Just like it’s done time and time before, the Syrian Electronic Army (SEA) broke into yet another media outlet late last week, hacking a handful of social media accounts belonging to CNN, including seven Twitter accounts and two Facebook accounts.

CNN admitted the accounts were compromised in a post Friday morning but insisted that the SEA, a group of pro-Syrian regime hackers, only had access for “minutes” and that the accounts were quickly secured.

Microsoft made a similar admission Friday, acknowledging that some of its employees’ social media and email accounts had recently been hit by phishers.

Twitter accounts for CNN’s Security Clearance blog, along with blogs for Political Ticket, The Lead, Security Clearance, The Situation Room and Crossfire were hacked while the Facebook pages for CNN and Security Clearance were also compromised in the attack.

A report by CNN on Monday that purported industrial scale “systematic torture and killing” by Syrian President Bashar al-Assad’s regime drew the ire of the SEA. Officials from Syria’s Justice Ministry shot down the report Wednesday, deeming the attached photos “fake,” leading CNN to print a correction but that didn’t stop the group from carrying out the hack Thursday.

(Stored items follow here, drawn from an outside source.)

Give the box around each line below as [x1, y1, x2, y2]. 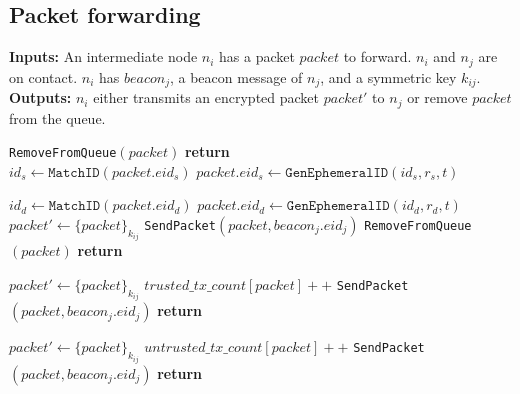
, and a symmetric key [320, 66, 457, 87]
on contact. [9, 66, 78, 87]
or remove [407, 87, 468, 108]
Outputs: [9, 87, 72, 108]
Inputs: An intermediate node [9, 46, 198, 67]
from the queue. [9, 107, 106, 128]
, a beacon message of [169, 66, 303, 87]
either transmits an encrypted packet [93, 87, 320, 108]
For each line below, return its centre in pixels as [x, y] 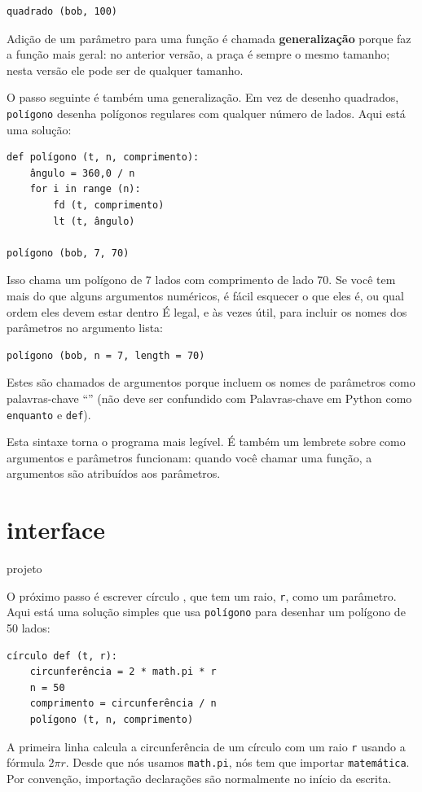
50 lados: [29, 628]
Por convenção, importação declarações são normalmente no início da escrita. [199, 778]
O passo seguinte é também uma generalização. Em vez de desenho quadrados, [203, 97]
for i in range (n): [85, 189]
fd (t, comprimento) [109, 205]
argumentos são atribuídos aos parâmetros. [114, 473]
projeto [24, 569]
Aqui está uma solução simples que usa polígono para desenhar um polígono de [206, 612]
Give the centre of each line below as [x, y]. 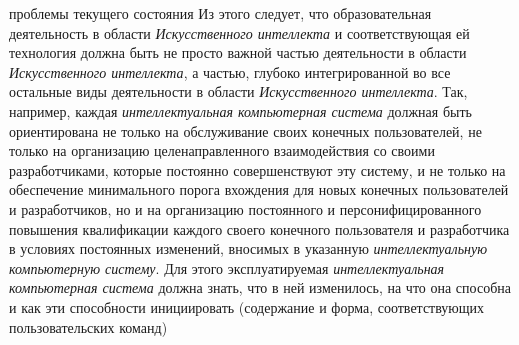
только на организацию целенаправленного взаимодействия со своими [222, 150]
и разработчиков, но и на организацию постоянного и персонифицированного [245, 208]
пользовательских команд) [88, 326]
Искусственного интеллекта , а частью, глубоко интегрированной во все [230, 71]
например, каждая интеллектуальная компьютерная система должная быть [240, 110]
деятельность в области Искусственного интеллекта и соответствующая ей [239, 32]
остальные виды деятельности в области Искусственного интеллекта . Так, [238, 91]
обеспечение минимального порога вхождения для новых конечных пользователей [259, 189]

The group called out the news agency following the attack on its official Twitter account, writing that it would “not stop to pursue these liars and will expose them and their methods for the world to see.”

“Tonight, the #SEA decided to retaliate against #CNN’s viciously lying reporting aimed at prolonging the suffering in #Syria,” another tweet said.

Elsewhere on Friday a blog post by Adrienne Hall, the General Manager for Microsoft’s Trustworthy Computing Group admitted that a “select number” of the Microsoft employees had fallen victim to phishing attacks that granted hackers access to social media and email accounts.

The company claimed “documents associated with law enforcement inquiries” – information that it sounds like would be included in one of Microsoft’s semi-annual transparency reports – were at the center of the hack. Hall’s post didn’t elaborate on the attacks, declining to specify both the type of phishing attacks and the ‘validity’ of the stolen emails or documents.

Microsoft’s statement may come off as vague but the admission comes just a few weeks after the SEA hijacked of a handful of social media entities belonging to the company to spread its anti-surveillance agenda, suggesting the two incidents may be related.

Hall claims that Microsoft’s investigation is still continuing but if customer information involving those reports winds up being compromised, the company “will take appropriate action.”

The SEA took over Skype’s Twitter account on New Year’s Day to voice its displeasure over parent company Microsoft and its alleged involvement in NSA’s surveillance activities. The group also took aim at the Twitter and Instagram accounts of Microsoft’s Xbox support, @XBoxSupport, and its official news blog, @MSFTNews, just a week later to spread more or less the same remarks.

The SEA of course has been behind a rash of Twitter takedowns, DDoS attacks and internet vigilantism over the past several years. The group has executed well-publicized attacks on the New York Times, the Washington Post and Harvard University, just to name a few targets.